2. submit data through post to retain cookies

  1. // Curl simulates login to the discuz program, suitable for DZ7.0

  2. ! Extension_loaded ('curl') & die ('The curl extension is not loaded .');

  3. $ Discuz_url = 'http: // bbs.it-home.org '; // forum address

  4. $ Login_url = $ discuz_url. '/logging. php? Action = login '; // logon page address
  5. $ Get_url = $ discuz_url. '/my. php?
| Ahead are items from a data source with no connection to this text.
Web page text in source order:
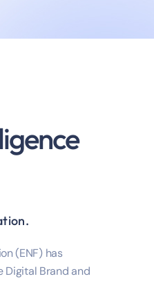
(ENF) has
Digital Brand and
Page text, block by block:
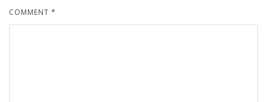
COMMENT *
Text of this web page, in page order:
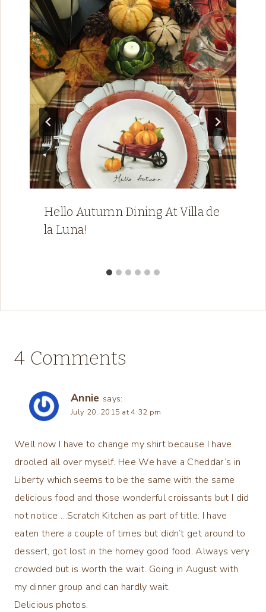
Hello Autumn Dining At Villa de
la Luna!
4 Comments
Annie says:
July 20, 2015 at 4:32 pm
Well now I have to change my shirt because I have
drooled all over myself. Hee We have a Cheddar’s in
Liberty which seems to be the same with the same
delicious food and those wonderful croissants but I did
not notice …Scratch Kitchen as part of title. I have
eaten there a couple of times but didn’t get around to
dessert, got lost in the homey good food. Always very
crowded but is worth the wait. Going in August with
my dinner group and can hardly wait.
Delicious photos.
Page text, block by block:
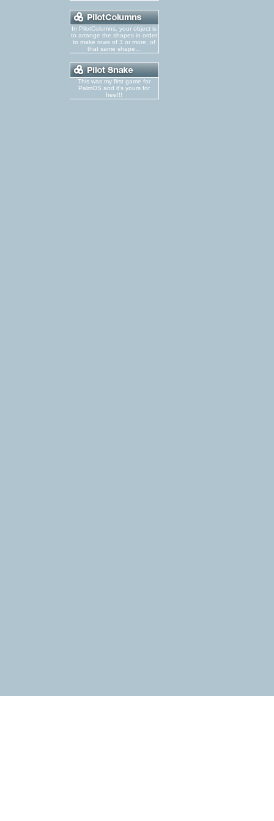
In PilotColumns, your object is
to arrange the shapes in order
to make rows of 3 or more, of
that same shape...
This was my first game for
PalmOS and it's yours for
free!!!

Item = threads'; // my post

  6. $ Post_fields = array ();

  7. // The following two items do not need to be modified
  8. $ Post_fields ['loginfield'] = 'username ';
  9. $ Post_fields ['loginsubmit '] = 'true ';
  10. // Username and password, required
  11. $ Post_fields ['username'] = 'jbxu ';
  12. $ Post_fields ['password'] = '000000 ';
  13. // Security question
  14. $ Post_fields ['questionid'] = 0;
  15. $ Post_fields ['answer'] = '';
  16. // @ Todo verification code
  17. $ Post_fields ['seccodeverify '] = '';

  18. // Obtain the FORMHASH form

  19. $ Ch = curl_init ($ login_url );
  20. Curl_setopt ($ ch, CURLOPT_HEADER, 0 );
  21. Curl_setopt ($ ch, CURLOPT_RETURNTRANSFER, 1 );
  22. $ Contents = curl_exec ($ ch );
  23. Curl_close ($ ch );
  24. Preg_match ('/ /I ', $ contents, $ matches );
  25. If (! Empty ($ matches )){
  26. $ Formhash = $ matches [1];
  27. } Else {
  28. Die ('not found the forumhash .');
  29. }

  30. // POST the data to obtain the COOKIE

  31. $ Cookie_file = dirname (_ FILE _). '/cookie.txt ';
  32. // $ Cookie_file = tempnam ('/tmp ');
  33. $ Ch = curl_init ($ login_url );
  34. Curl_setopt ($ ch, CURLOPT_HEADER, 0 );
  35. Curl_setopt ($ ch, CURLOPT_RETURNTRANSFER, 1 );
  36. Curl_setopt ($ ch, CURLOPT_POST, 1 );
  37. Curl_setopt ($ ch, CURLOPT_POSTFIELDS, $ post_fields );
  38. Curl_setopt ($ ch, CURLOPT_COOKIEJAR, $ cookie_file );
  39. Curl_exec ($ ch );
  40. Curl_close ($ ch );

  41. // Obtain the page content that requires logon with the COOKIE obtained above.

  42. $ Ch = curl_init ($ get_url );
  43. Curl_setopt ($ ch, CURLOPT_HEADER, 0 );
  44. Curl_setopt ($ ch, CURLOPT_RETURNTRANSFER, 0 );
  45. Curl_setopt ($ ch, CURLOPT_COOKIEFILE, $ cookie_file );
  46. $ Contents = curl_exec ($ ch );
  47. Curl_close ($ ch );

  48. Var_dump ($ contents );

Contact Us

The content source of this page is from Internet, which doesn't represent Alibaba Cloud's opinion; products and services mentioned on that page don't have any relationship with Alibaba Cloud. If the content of the page makes you feel confusing, please write us an email, we will handle the problem within 5 days after receiving your email.

If you find any instances of plagiarism from the community, please send an email to: info-contact@alibabacloud.com and provide relevant evidence. A staff member will contact you within 5 working days.

A Free Trial That Lets You Build Big!

Start building with 50+ products and up to 12 months usage for Elastic Compute Service

  • Sales Support

    1 on 1 presale consultation

  • After-Sales Support

    24/7 Technical Support 6 Free Tickets per Quarter Faster Response

  • Alibaba Cloud offers highly flexible support services tailored to meet your exact needs.